Work required:
Please print each entry below exactly as it stands, but without any pictures.

Input records:
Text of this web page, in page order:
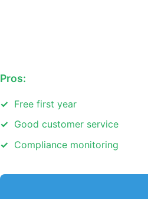
Pros:
Free first year
Good customer service
Compliance monitoring
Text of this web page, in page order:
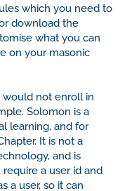
which you need to
download the
what you can
on your masonic
would not enroll in
Solomon is a
learning, and for
It is not a
and is
a user id and
a user, so it can
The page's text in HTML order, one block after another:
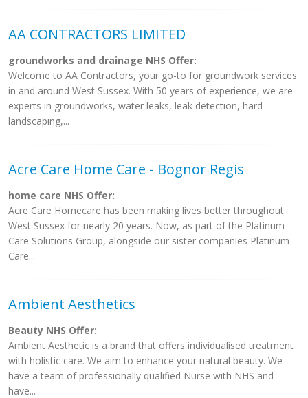
AA CONTRACTORS LIMITED
groundworks and drainage NHS Offer:
Welcome to AA Contractors, your go-to for groundwork services
in and around West Sussex. With 50 years of experience, we are
experts in groundworks, water leaks, leak detection, hard
landscaping,...
Acre Care Home Care - Bognor Regis
home care NHS Offer:
Acre Care Homecare has been making lives better throughout
West Sussex for nearly 20 years. Now, as part of the Platinum
Care Solutions Group, alongside our sister companies Platinum
Care...
Ambient Aesthetics
Beauty NHS Offer:
Ambient Aesthetic is a brand that offers individualised treatment
with holistic care. We aim to enhance your natural beauty. We
have a team of professionally qualified Nurse with NHS and
have...
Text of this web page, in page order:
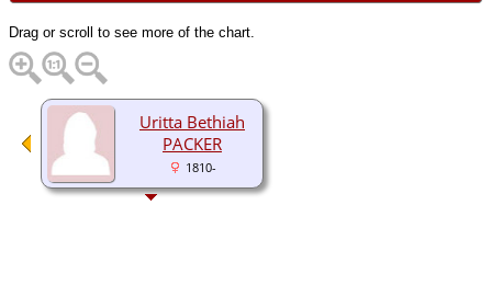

Completed task:
Text of this web page, in page order:
Pros:
Free first year
Good customer service
Compliance monitoring
Text of this web page, in page order:
which you need to
download the
what you can
on your masonic
would not enroll in
Solomon is a
learning, and for
It is not a
and is
a user id and
a user, so it can
The page's text in HTML order, one block after another:
AA CONTRACTORS LIMITED
groundworks and drainage NHS Offer:
Welcome to AA Contractors, your go-to for groundwork services
in and around West Sussex. With 50 years of experience, we are
experts in groundworks, water leaks, leak detection, hard
landscaping,...
Acre Care Home Care - Bognor Regis
home care NHS Offer:
Acre Care Homecare has been making lives better throughout
West Sussex for nearly 20 years. Now, as part of the Platinum
Care Solutions Group, alongside our sister companies Platinum
Care...
Ambient Aesthetics
Beauty NHS Offer:
Ambient Aesthetic is a brand that offers individualised treatment
with holistic care. We aim to enhance your natural beauty. We
have a team of professionally qualified Nurse with NHS and
have...
Text of this web page, in page order:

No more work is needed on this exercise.